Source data
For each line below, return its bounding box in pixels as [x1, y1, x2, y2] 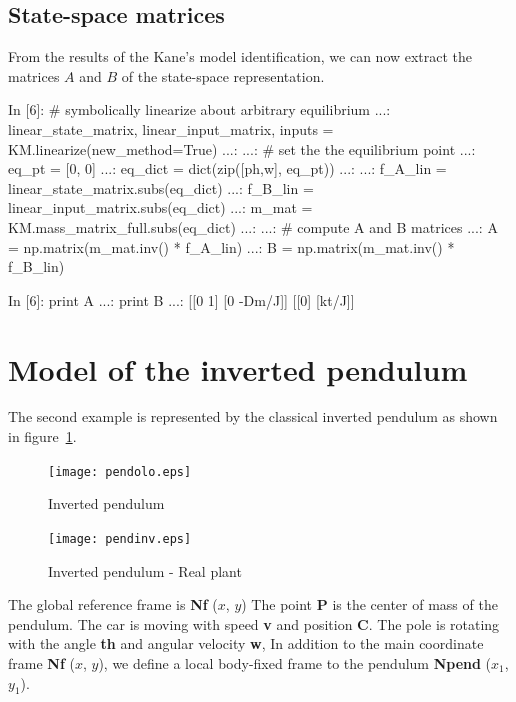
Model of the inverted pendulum [8, 348, 468, 389]
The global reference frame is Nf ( [8, 594, 218, 615]
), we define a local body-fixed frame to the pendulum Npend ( [98, 652, 492, 673]
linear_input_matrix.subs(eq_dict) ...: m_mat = [8, 197, 313, 218]
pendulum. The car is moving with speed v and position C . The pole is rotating [8, 613, 500, 634]
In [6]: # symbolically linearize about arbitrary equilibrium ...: [8, 99, 391, 120]
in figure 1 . [8, 426, 77, 447]
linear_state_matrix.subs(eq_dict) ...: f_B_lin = [8, 177, 314, 198]
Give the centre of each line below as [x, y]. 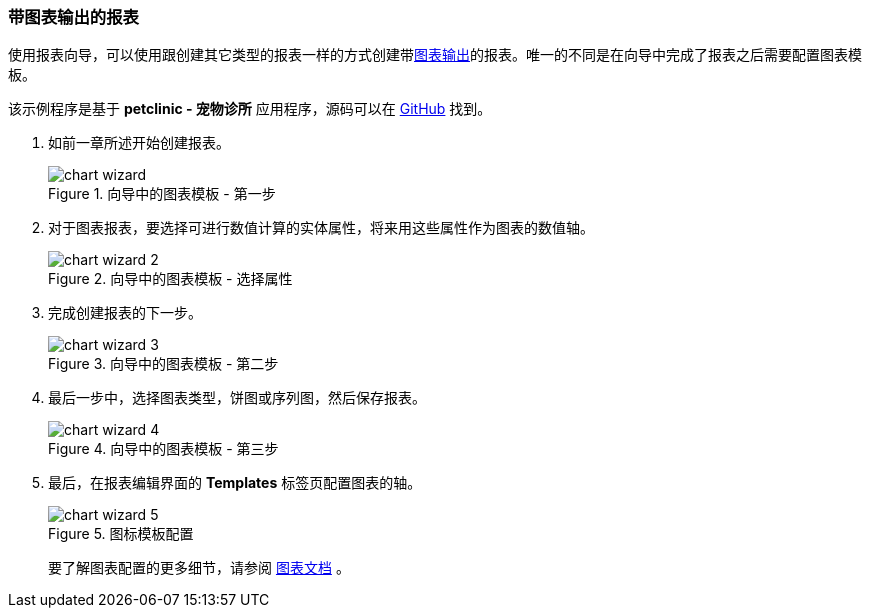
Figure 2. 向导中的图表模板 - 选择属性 [170, 279]
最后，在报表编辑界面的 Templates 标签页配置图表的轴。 [235, 483]
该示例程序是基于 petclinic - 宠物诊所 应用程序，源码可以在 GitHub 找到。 [250, 109]
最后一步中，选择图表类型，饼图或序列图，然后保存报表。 [237, 398]
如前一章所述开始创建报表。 [139, 143]
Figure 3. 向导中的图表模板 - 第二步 [163, 364]
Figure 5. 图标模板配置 [121, 534]
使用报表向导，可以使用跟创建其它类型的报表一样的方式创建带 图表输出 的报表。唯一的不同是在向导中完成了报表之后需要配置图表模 [435, 55]
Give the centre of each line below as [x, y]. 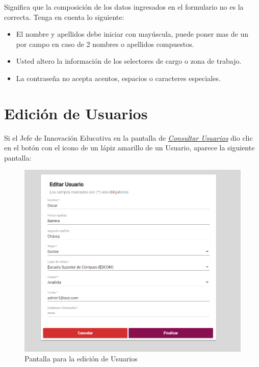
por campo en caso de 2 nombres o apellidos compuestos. [105, 44]
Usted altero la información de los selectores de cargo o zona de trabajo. [129, 61]
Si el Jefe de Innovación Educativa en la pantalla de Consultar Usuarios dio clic [128, 137]
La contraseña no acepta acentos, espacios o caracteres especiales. [118, 78]
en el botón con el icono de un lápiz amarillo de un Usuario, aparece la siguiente [129, 148]
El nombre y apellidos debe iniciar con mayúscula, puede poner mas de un [132, 34]
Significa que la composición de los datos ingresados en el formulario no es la [124, 7]
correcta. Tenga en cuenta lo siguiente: [64, 17]
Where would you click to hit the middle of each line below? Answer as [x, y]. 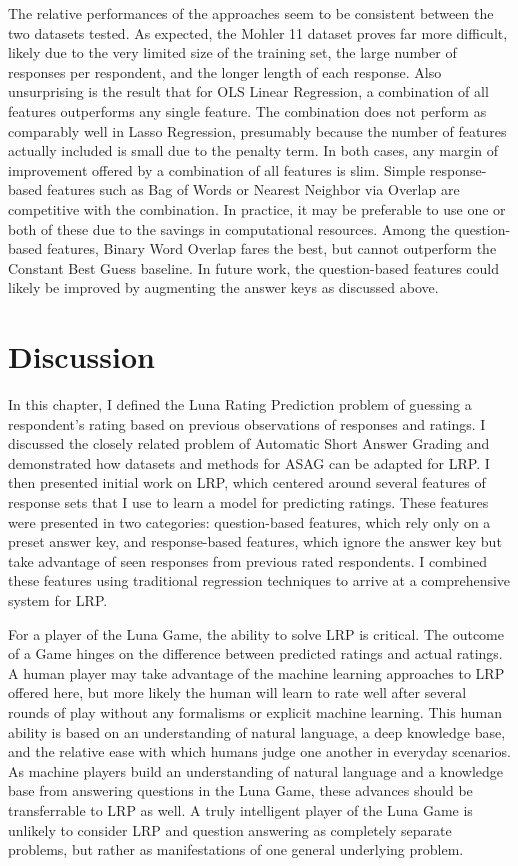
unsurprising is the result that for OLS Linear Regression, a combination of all [248, 91]
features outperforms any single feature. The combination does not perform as [247, 110]
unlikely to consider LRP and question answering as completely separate [230, 829]
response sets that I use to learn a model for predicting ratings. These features [248, 502]
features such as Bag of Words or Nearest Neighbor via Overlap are [253, 189]
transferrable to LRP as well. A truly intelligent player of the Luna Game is [240, 809]
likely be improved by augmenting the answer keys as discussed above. [223, 287]
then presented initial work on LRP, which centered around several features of [247, 482]
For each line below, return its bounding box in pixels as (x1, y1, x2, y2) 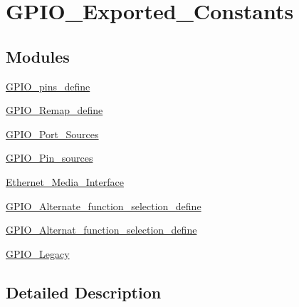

- _Task instructions_: Give the lines again exactly, beginning with the first line of the records above and ending with the line that contains "features such as", and include no pictures.

- _Your response_:
For each line below, return its bounding box in pixels as [x1, y1, x2, y2] 
Model of the inverted pendulum [8, 348, 468, 389]
The global reference frame is Nf ( [8, 594, 218, 615]
), we define a local body-fixed frame to the pendulum Npend ( [98, 652, 492, 673]
linear_input_matrix.subs(eq_dict) ...: m_mat = [8, 197, 313, 218]
pendulum. The car is moving with speed v and position C . The pole is rotating [8, 613, 500, 634]
In [6]: # symbolically linearize about arbitrary equilibrium ...: [8, 99, 391, 120]
in figure 1 . [8, 426, 77, 447]
linear_state_matrix.subs(eq_dict) ...: f_B_lin = [8, 177, 314, 198]
Give the centre of each line below as [x, y]. 
Figure 2. 向导中的图表模板 - 选择属性 [170, 279]
最后，在报表编辑界面的 Templates 标签页配置图表的轴。 [235, 483]
该示例程序是基于 petclinic - 宠物诊所 应用程序，源码可以在 GitHub 找到。 [250, 109]
最后一步中，选择图表类型，饼图或序列图，然后保存报表。 [237, 398]
如前一章所述开始创建报表。 [139, 143]
Figure 3. 向导中的图表模板 - 第二步 [163, 364]
Figure 5. 图标模板配置 [121, 534]
使用报表向导，可以使用跟创建其它类型的报表一样的方式创建带 图表输出 的报表。唯一的不同是在向导中完成了报表之后需要配置图表模 [435, 55]
Give the centre of each line below as [x, y]. 
por campo en caso de 2 nombres o apellidos compuestos. [105, 44]
Usted altero la información de los selectores de cargo o zona de trabajo. [129, 61]
Si el Jefe de Innovación Educativa en la pantalla de Consultar Usuarios dio clic [128, 137]
La contraseña no acepta acentos, espacios o caracteres especiales. [118, 78]
en el botón con el icono de un lápiz amarillo de un Usuario, aparece la siguiente [129, 148]
El nombre y apellidos debe iniciar con mayúscula, puede poner mas de un [132, 34]
Significa que la composición de los datos ingresados en el formulario no es la [124, 7]
correcta. Tenga en cuenta lo siguiente: [64, 17]
Where would you click to hit the middle of each line below? Answer as [x, y]. 
unsurprising is the result that for OLS Linear Regression, a combination of all [248, 91]
features outperforms any single feature. The combination does not perform as [247, 110]
unlikely to consider LRP and question answering as completely separate [230, 829]
response sets that I use to learn a model for predicting ratings. These features [248, 502]
features such as Bag of Words or Nearest Neighbor via Overlap are [253, 189]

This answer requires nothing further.